EXTRACTED DATA:
______

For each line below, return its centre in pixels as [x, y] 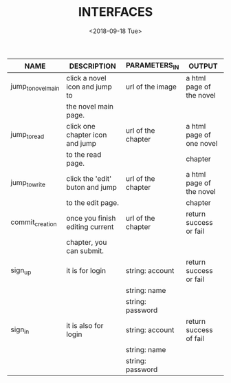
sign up [21, 271]
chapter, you [87, 243]
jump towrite [28, 183]
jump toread [27, 135]
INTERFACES [115, 12]
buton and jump [91, 188]
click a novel [86, 78]
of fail [195, 339]

______

EXERCISE DETAILS:
Set down every record exactly as written, but drop the pictures.

SOLUTION BELOW:
For each line below, return its centre in pixels as [x, y] 
sign up [21, 271]
chapter, you [87, 243]
jump towrite [28, 183]
jump toread [27, 135]
INTERFACES [115, 12]
buton and jump [91, 188]
click a novel [86, 78]
of fail [195, 339]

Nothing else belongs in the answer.